Em média, as concentrações de PM 2,5 estavam entre 50 e 78,5 microgramas por metro cúbico em qualquer dia do mês, entre duas e três vezes acima do limite máximo de 25 microgramas estabelecido pela OMS para proteger a saúde.

Os dados constam do estudo “Os impactos das queimadas associadas ao desmatamento da Amazônia brasileira na saúde” divulgados nesta quarta-feira (26) pelo Instituto de Pesquisa Ambiental (Ipam), a Human Rights Watch e outras instituições.

Segundo esse estudo, em Rio Branco, um médico local descreveu a poluição do ar durante a temporada de queimadas como “insuportável”. Ele pratica medicina no Estado há 20 anos e disse que a cada ano o número de visitas ao hospital – principalmente de crianças e pessoas idosas – “aumenta sensivelmente” à medida que as queimadas se intensifica.

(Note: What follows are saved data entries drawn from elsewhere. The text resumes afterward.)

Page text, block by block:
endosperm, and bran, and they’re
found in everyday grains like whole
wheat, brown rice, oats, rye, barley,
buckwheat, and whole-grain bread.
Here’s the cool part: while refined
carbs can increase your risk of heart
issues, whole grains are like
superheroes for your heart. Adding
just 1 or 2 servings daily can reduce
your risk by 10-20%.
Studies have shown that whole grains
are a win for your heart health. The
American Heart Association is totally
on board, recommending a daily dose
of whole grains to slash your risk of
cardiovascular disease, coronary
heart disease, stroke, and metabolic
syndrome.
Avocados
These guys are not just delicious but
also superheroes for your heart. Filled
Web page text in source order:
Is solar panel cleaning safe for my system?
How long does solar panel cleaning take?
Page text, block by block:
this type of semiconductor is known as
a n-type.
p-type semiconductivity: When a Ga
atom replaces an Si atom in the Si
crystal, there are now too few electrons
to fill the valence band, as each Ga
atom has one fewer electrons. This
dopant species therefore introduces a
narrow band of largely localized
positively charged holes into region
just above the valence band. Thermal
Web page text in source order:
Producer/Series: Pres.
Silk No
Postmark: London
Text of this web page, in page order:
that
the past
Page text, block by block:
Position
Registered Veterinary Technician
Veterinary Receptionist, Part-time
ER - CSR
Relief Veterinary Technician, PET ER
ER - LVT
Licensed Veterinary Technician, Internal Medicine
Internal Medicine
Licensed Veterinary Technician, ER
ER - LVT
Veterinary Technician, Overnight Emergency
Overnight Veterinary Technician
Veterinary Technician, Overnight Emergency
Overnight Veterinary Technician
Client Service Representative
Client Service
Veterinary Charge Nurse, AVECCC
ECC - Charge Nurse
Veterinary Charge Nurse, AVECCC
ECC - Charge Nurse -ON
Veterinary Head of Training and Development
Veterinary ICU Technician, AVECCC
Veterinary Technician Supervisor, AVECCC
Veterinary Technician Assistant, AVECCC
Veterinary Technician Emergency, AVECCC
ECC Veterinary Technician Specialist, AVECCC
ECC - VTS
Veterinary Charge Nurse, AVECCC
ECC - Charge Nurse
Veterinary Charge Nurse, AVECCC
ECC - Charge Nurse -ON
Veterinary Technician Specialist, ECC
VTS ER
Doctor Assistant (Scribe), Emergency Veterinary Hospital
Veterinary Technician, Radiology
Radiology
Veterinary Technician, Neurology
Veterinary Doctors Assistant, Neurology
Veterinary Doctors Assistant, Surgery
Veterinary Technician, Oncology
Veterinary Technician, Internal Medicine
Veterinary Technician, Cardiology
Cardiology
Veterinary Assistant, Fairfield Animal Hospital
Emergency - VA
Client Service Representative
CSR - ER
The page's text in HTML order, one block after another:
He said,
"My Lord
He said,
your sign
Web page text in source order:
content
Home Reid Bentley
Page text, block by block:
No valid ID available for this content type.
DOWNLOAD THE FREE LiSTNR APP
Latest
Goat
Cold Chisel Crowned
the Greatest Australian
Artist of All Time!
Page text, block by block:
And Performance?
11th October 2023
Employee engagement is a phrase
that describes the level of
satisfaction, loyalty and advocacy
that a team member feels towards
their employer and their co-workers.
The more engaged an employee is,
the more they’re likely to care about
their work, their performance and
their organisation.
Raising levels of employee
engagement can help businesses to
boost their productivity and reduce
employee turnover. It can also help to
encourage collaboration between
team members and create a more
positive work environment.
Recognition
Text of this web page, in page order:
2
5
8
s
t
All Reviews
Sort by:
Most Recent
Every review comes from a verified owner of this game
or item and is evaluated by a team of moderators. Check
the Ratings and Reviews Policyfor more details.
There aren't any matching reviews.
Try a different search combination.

Outro médico, que trabalha no Hospital Santa Juliana, em Rio Branco, disse que a poluição do ar foi especialmente “intensa” durante a temporada de queimadas de 2019. “Tive que hospitalizar muitos pacientes com doenças crônicas, especialmente doença pulmonar obstrutiva crônica e insuficiência cardíaca”, o que ele atribuiu ao impacto da poluição causada pelas queimadas. Depois de tratar pacientes cuja condição se desenvolveu ou piorou durante episódios de piora crítica da qualidade do ar durante a temporada de queimadas, ele disse que aconselhou os pacientes a não deixarem suas casas, mas lamentou que as autoridades estaduais não emitissem tais alertas de saúde para a população em geral.

Em Feijó, uma cidade de 34.000 habitantes, o secretário municipal de saúde disse à Human Rights Watch: “Nosso município sofre muito com queimadas nos meses de julho a agosto”. Todos os anos, nesses meses, há um aumento na procura dos serviços de saúde devido a problemas respiratórios, afirmou.

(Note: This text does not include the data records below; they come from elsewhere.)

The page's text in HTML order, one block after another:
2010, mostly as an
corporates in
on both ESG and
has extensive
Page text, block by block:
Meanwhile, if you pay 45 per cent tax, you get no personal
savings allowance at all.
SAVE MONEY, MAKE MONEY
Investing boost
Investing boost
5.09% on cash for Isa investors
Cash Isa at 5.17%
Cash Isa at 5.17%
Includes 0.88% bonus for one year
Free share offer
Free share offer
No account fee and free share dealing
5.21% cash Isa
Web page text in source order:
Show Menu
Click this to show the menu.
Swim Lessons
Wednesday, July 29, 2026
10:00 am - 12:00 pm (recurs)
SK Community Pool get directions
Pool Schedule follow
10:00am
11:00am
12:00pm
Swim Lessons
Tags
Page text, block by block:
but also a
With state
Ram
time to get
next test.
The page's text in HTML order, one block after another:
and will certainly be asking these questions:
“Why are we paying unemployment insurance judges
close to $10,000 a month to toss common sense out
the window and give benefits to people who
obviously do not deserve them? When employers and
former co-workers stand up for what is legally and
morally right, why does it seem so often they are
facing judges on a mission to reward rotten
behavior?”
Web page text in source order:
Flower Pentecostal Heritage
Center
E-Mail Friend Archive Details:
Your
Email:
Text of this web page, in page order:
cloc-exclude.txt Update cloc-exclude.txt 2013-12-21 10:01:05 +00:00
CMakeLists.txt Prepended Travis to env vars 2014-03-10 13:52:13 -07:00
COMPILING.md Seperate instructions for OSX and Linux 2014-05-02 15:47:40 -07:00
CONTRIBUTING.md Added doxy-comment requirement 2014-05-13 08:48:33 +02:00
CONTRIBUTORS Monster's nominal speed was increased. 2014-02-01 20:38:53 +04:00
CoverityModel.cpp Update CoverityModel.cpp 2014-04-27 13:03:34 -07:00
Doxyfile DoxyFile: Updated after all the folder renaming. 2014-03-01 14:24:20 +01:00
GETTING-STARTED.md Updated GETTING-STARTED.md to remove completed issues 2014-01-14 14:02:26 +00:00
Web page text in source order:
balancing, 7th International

Em Sena Madureira, a secretária municipal de saúde disse que o impacto da fumaça durante a temporada de queimadas sobrecarrega consideravelmente as unidades de saúde, que atendem pacientes que viajam por até três dias para procurar cuidados. “As unidades lotam mais. O município é pequeno, não temos estrutura para grandes quantidades de pessoas com crises agudas. Não tem respiradores, UTI.”

Quando entrevistada em meados de junho, a secretária de saúde de Sena Madureira disse temer que este ano o impacto seja “pior com a Covid-19 porque as queimadas pioram os sintomas respiratórios”. Ela disse ter “preocupação com o colapso do sistema de saúde”. O secretário de saúde em Feijó expressou o mesmo receio: “Estamos muito preocupados, porque estamos entrando nos meses de aumento das queimadas. Associado ao problema da Covid-19, podemos entrar em colapso geral [do sistema de saúde]”.

Para o estudo, a maioria dos entrevistados residia e trabalhava nos estados do Acre, Amazonas, Mato Grosso, Pará e Rondônia. Esses estados tiveram a pior qualidade do ar na região amazônica durante os meses de pico das queimadas em 2019, com dezenas de municípios registrando de duas a cinco vezes o valor máximo de PM 2,5 definido pelas diretrizes da OMS para proteção da saúde.

Os relatos dos entrevistados pela Human Rights Watch corroboram as conclusões de nosso estudo estatístico, de que pessoas na região amazônica sofrem com doenças respiratórias durante os meses de aumento das queimadas, com crianças e pessoas idosas sendo desproporcionalmente impactadas. Eles também reafirmaram nosso entendimento de que as internações representam apenas uma pequena parcela dos impactos à saúde associados às queimadas.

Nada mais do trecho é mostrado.